Director: Ridley Scott
Starring: Orlando Bloom, Ghassan Massoud, Eva Green, Jeremy Irons
Release Date: May 6, 2005
Running Time: 144 minutes
Rating: 2/5

Ridley Scott has made some good movies and bad movies over the years, but out of all of the films by him that I've seen, this is without a doubt the worst. For an action-intense movie about the crusades, Kingdom of Heaven is unfathomably boring. If you asked me to tell you what happened, I couldn't, and that's not just because I watched it on a road trip. I saw this maybe two or three years ago; and have no idea what any of the characters' were, what their motivation was, or what they actually did over the course of the movie. There was Orlando Bloom, Eva Green played an Arab, I think?
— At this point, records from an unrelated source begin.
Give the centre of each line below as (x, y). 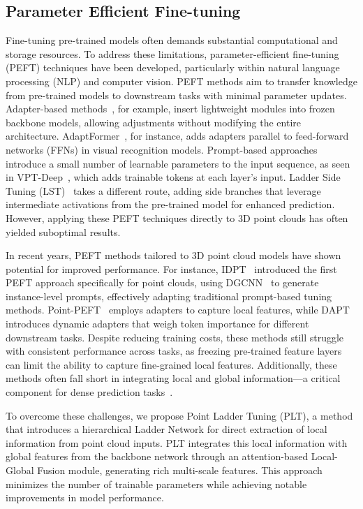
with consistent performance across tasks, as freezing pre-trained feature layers (174, 351)
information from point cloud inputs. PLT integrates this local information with (177, 442)
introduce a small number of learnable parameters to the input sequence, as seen (178, 163)
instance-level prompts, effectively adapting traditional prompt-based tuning (169, 296)
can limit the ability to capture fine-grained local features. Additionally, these (171, 364)
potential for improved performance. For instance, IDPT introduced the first (171, 268)
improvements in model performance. (85, 497)
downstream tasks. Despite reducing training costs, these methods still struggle (175, 337)
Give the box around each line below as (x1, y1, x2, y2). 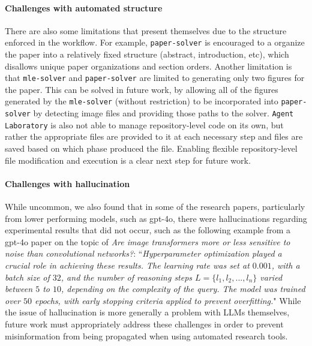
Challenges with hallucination (5, 177, 130, 189)
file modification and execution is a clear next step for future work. (5, 154, 251, 166)
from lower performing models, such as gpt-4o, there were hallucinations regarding (5, 212, 307, 224)
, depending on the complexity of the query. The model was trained (61, 282, 305, 295)
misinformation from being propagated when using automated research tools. (5, 329, 288, 342)
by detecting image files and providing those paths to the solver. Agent (33, 107, 294, 119)
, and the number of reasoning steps (61, 270, 193, 283)
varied (260, 270, 283, 283)
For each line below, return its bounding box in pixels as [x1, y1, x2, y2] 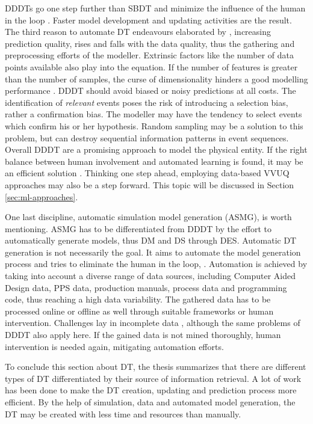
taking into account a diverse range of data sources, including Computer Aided [5, 269, 296, 282]
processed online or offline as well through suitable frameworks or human [5, 304, 274, 317]
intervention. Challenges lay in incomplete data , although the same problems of [5, 316, 300, 329]
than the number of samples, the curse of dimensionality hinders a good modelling [5, 72, 308, 85]
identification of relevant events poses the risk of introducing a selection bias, [5, 96, 288, 108]
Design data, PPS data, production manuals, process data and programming [5, 281, 287, 293]
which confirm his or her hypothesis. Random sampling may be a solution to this [5, 119, 303, 132]
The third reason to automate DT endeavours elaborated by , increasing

There's a lot of swords, a lot of guys getting killed and fighting in the woods, but it's unclear why they're fighting; there's Jerusalem or somewhere and it's getting besieged and there's an Arab prince as well- looking back, it seems like I didn't pay much attention, but I assure you, I did try. Kingdom of Heaven is simply a movie where every second of the movie that you see is telling you not to pay attention, trying to get you to look away from the movie simply by reason of how dully the movie is shot: the story uses the most gray muted color palettes to accentuate the "badass" medieval elements but this aesthetic itself gives the film a very drab and hard-to-digest visual gloss. If it was any other movie, I might see it again to catch up on those little details I may have missed, but Kingdom of Heaven I don't think I'd see again if you paid me.